__TASK TO COMPLETE__
Take the lines below beginning at the line that has "acuerdos de paz" and stopping after the line that has "Ariel Cabrera martes octubre 31, 2017", and print them exactly as they are, with no other lines.

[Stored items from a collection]
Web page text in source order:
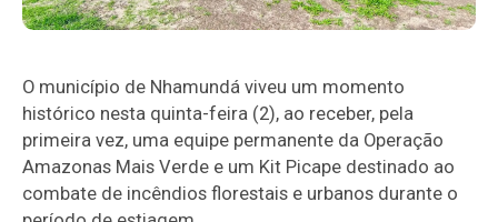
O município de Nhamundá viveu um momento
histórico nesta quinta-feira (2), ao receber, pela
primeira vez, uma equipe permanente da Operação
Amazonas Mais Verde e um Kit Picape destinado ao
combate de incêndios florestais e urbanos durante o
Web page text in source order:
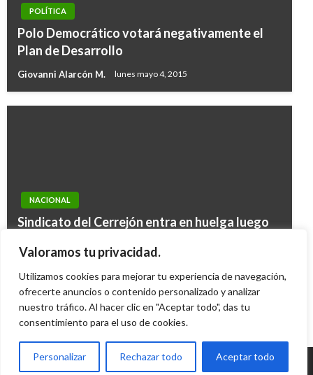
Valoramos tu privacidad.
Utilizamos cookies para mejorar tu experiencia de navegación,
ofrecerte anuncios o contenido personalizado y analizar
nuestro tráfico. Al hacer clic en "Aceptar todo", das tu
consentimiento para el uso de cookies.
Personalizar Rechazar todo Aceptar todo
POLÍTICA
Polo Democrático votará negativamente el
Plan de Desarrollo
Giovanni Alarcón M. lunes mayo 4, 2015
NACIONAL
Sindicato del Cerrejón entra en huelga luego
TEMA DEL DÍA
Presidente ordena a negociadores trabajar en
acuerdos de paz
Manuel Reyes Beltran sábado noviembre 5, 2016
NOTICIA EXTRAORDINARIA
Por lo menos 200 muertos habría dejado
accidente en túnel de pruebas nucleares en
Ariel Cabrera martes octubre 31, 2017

--

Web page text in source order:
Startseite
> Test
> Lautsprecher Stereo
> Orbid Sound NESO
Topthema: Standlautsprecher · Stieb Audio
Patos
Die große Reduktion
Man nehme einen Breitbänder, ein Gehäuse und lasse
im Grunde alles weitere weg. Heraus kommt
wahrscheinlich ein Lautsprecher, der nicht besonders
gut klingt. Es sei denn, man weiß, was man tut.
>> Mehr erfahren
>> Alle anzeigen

__ANSWER TO THIS TASK__
acuerdos de paz
Manuel Reyes Beltran sábado noviembre 5, 2016
NOTICIA EXTRAORDINARIA
Por lo menos 200 muertos habría dejado
accidente en túnel de pruebas nucleares en
Ariel Cabrera martes octubre 31, 2017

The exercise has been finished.